Step 3: Creating and Embedding Your Documents

Let’s create some sample documents to test our retriever.

from langchain.docstore.document import Document

documents = [
    Document(page_content="LangChain helps developers build LLM applications easily."),
    Document(page_content="Chroma is a vector database optimized for LLM-based search."),
    Document(page_content="Embeddings convert text into high-dimensional vectors."),
    Document(page_content="Google Gemini provides powerful embedding models."),
]

Now we’ll create the Gemini Embedding Model:

from langchain_google_genai import GoogleGenerativeAIEmbeddings
from dotenv import load_dotenv
import os

load_dotenv()

embedding_model = GoogleGenerativeAIEmbeddings(
    model="models/embedding-001",
    google_api_key=os.getenv("GOOGLE_API_KEY")
)

This embedding model will convert each document into numeric vector form so it can be stored and compared in the vector database.

Step 4: Building the Vector Store (ChromaDB)

Now, let’s store and index these embeddings in ChromaDB:

from langchain_community.vectorstores import Chroma

vectorstore = Chroma.from_documents(
    documents=documents,
    embedding=embedding_model,
    collection_name="my_collection"
)

Here’s what’s happening:

Each document is converted to a high-dimensional vector.
The vectors are stored in Chroma under the collection my_collection.

Step 5: Creating the Retriever

We now turn our vector store into a retriever:

retriever = vectorstore.as_retriever(search_kwargs={"k": 2})

This means that for each query, the retriever will return the top 2 most similar documents based on cosine similarity.

Step 6: Querying the Retriever

Now, let’s see it in action:

query = "What does Chroma do?"
retrieved_docs = retriever.get_relevant_documents(query)

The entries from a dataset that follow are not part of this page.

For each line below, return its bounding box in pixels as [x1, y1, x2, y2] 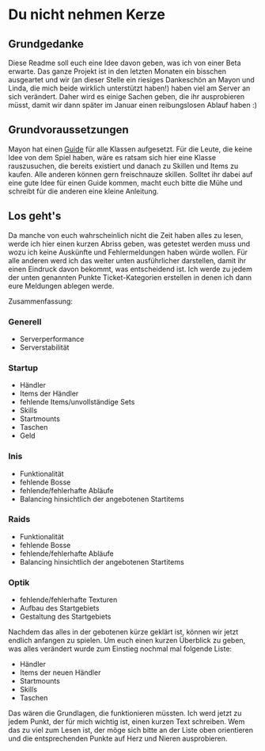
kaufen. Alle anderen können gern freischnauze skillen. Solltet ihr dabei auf [8, 169, 253, 179]
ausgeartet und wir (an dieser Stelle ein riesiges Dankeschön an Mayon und [8, 75, 255, 84]
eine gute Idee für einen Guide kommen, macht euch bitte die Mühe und [8, 178, 243, 187]
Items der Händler [19, 389, 79, 398]
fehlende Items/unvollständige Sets [19, 397, 135, 407]
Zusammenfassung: [8, 296, 74, 306]
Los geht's [8, 209, 62, 223]
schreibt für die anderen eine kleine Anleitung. [8, 186, 159, 196]
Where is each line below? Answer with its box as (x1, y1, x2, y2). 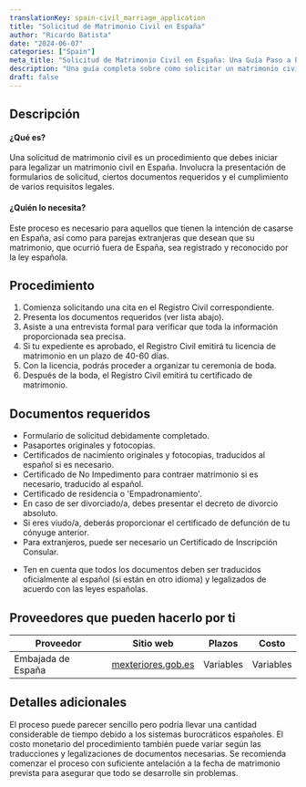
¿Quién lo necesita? (9, 202, 87, 212)
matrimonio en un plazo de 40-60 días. (22, 350, 170, 361)
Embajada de (14, 652, 70, 665)
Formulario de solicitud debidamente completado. (22, 430, 209, 441)
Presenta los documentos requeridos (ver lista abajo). (22, 312, 225, 323)
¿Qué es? (9, 131, 46, 142)
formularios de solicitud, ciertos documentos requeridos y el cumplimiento (9, 171, 289, 182)
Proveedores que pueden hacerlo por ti (9, 610, 236, 626)
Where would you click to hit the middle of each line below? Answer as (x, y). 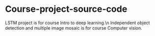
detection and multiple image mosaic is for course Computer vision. (74, 28)
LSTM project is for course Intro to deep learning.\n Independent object (77, 23)
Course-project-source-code (66, 9)
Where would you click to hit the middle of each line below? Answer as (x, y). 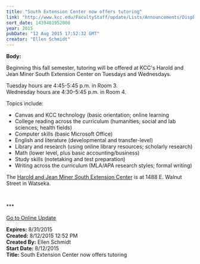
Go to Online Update (31, 218)
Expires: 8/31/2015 (29, 229)
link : (13, 17)
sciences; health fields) (43, 128)
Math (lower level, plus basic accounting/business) (77, 153)
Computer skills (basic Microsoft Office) (64, 134)
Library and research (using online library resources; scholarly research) (104, 147)
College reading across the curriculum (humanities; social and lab (95, 121)
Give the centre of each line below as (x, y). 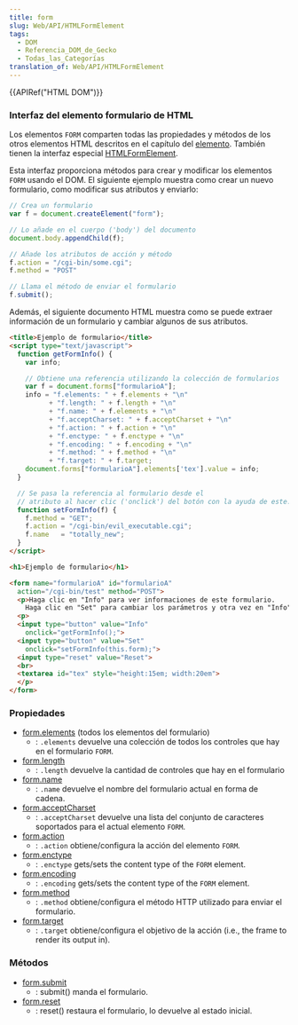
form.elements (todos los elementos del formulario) (116, 732)
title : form (31, 17)
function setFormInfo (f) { (67, 510)
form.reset (41, 1001)
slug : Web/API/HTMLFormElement (67, 26)
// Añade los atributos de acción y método (91, 254)
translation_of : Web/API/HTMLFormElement (87, 67)
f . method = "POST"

for i, doc in enumerate(retrieved_docs, 1):
    print(f"Document {i}: {doc.page_content}\n")

Output might look like:

Document 1: Chroma is a vector database optimized for LLM-based search.

Document 2: Embeddings convert text into high-dimensional vectors.

This shows the retriever found and ranked the most relevant chunks for your query all powered by Gemini embeddings.

Step 7: Combine Retriever with an LLM

To create a full RAG pipeline, you can feed these retrieved documents to a Gemini chat model:

from langchain.chains import RetrievalQA
from langchain_google_genai import ChatGoogleGenerativeAI

llm = ChatGoogleGenerativeAI(model="gemini-2.5-flash", api_key=os.getenv("GOOGLE_API_KEY"))

qa_chain = RetrievalQA.from_chain_type(
    llm=llm,
    retriever=retriever
)

response = qa_chain.invoke({"query": "What is Chroma in LangChain?"})
print(response["result"])

Now the model doesn’t just “guess” it retrieves and then reasons over your actual data.

Output might look like:

Based on the provided context:

*   **Chroma** is a vector database optimized for LLM-based search.
*   **LangChain** helps developers build LLM applications easily.

The provided context does not specify what Chroma is *in* LangChain, or how they are directly related within the LangChain framework.

Common Mistakes to Avoid

Forgetting to load your (.env) file (load_dotenv) is essential)
Using mismatched embedding and vectorstore dimensions
Forgetting to call .as_retriever() before querying

Conclusion

You’ve just built a working Retriever system using:

LangChain for orchestration
Gemini embeddings for representation
ChromaDB for efficient search

Retrievers are the backbone of any intelligent, data-aware AI application.
From here, you can experiment with:

Multi-query retrievers
Context compression
Document chunking and metadata filtering

Together, LangChain and Gemini make RAG systems simpler, faster, and smarter.